§ YOUR GOAL
Only the lines running from the one with "exercise your privacy" to the end of the listing should be returned, each exactly as it appears, with both ends kept.

*** EXCERPTED RECORDS ***

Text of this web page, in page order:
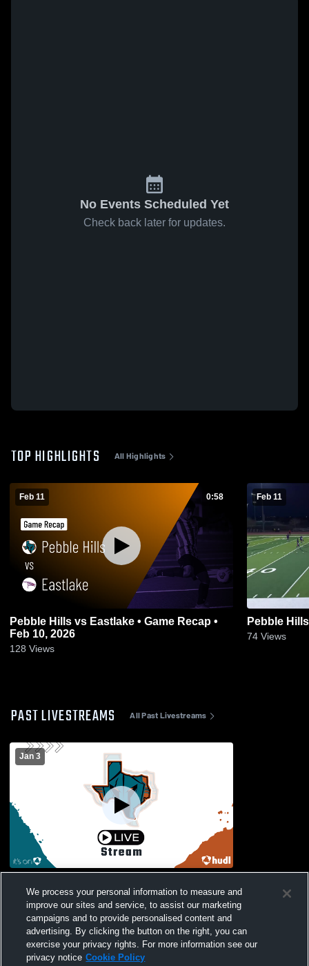
No Events Scheduled Yet
Check back later for updates.
TOP HIGHLIGHTS All Highlights
Feb 11 0:58
Pebble Hills vs Eastlake • Game Recap •
Feb 10, 2026
128 Views
Feb 11
Pebble
74 Views
PAST LIVESTREAMS All Past Livestreams
Jan 3
Soccer
We process your personal information to measure and
improve our sites and service, to assist our marketing
campaigns and to provide personalised content and
advertising. By clicking the button on the right, you can
exercise your privacy rights. For more information see our
privacy notice Cookie Policy

***

§ RESPONSE
exercise your privacy rights. For more information see our
privacy notice Cookie Policy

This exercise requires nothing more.